James Serpell, profesor Etika dan Kesejahteraan Binatang di University of Pennsylvania, melangkah lebih jauh dan mengatakan masih terdapat keuntungan secara evolusi.
Karena kita spesies yang suka bergaul, katanya, kita selalu berusaha berhubungan dengan pihak lain, termasuk dengan binatang peliharaan.
"Manusia yang kekurangan dukungan masyarakat lebih peka terhadap penyakit dan infeksi," kata Serpell.
Meskipun demikian dia mengakui sulit untuk membuktikannya, dan seperti yang kita saksikan sendiri, hasilnya tidak konsisten.
!break!Kebudayaan juga memainkan peran.
Tidak semua masyarakat memiliki binatang peliharaan seperti yang kita kenal.
Analisis lintas budaya 60 negara menemukan 52 di antaranya memelihara anjing, tetapi binatang dipandang sebagai teman atau peliharaan hanya pada 22 negara.
Sejumlah kebudayaan yang memiliki binatang peliharaan memperlakukan mereka dengan kejam, demikian ditemukan antropolog Jared Diamond pada sebuah suku di New Guinea.
Sementara itu, suku Kiembu di Kenya memelihara anjing hanya sebagai pelindung. Mereka bahkan tidak memiliki kata "binatang peliharaan" dalam bahasa mereka.
Anjing tidak pernah dipeluk atau dibiarkan masuk ke dalam rumah.
Harold Herzog dari Western Carolina University, AS, mengatakan pemeliharaan binatang benar-benar suatu gejala budaya.
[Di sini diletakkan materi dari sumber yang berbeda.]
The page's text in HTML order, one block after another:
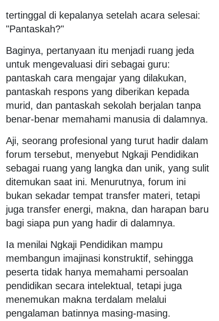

Kita memelihara binatang karena orang lain melakukannya, karena ini suatu "penularan sosial", kata Herzog pada konferensi Association for Psychological Science di New York.
Memang sulit memutuskan secara tepat mengapa manusia memelihara binatang. Kemungkinan kombinasi dari sejumlah hal.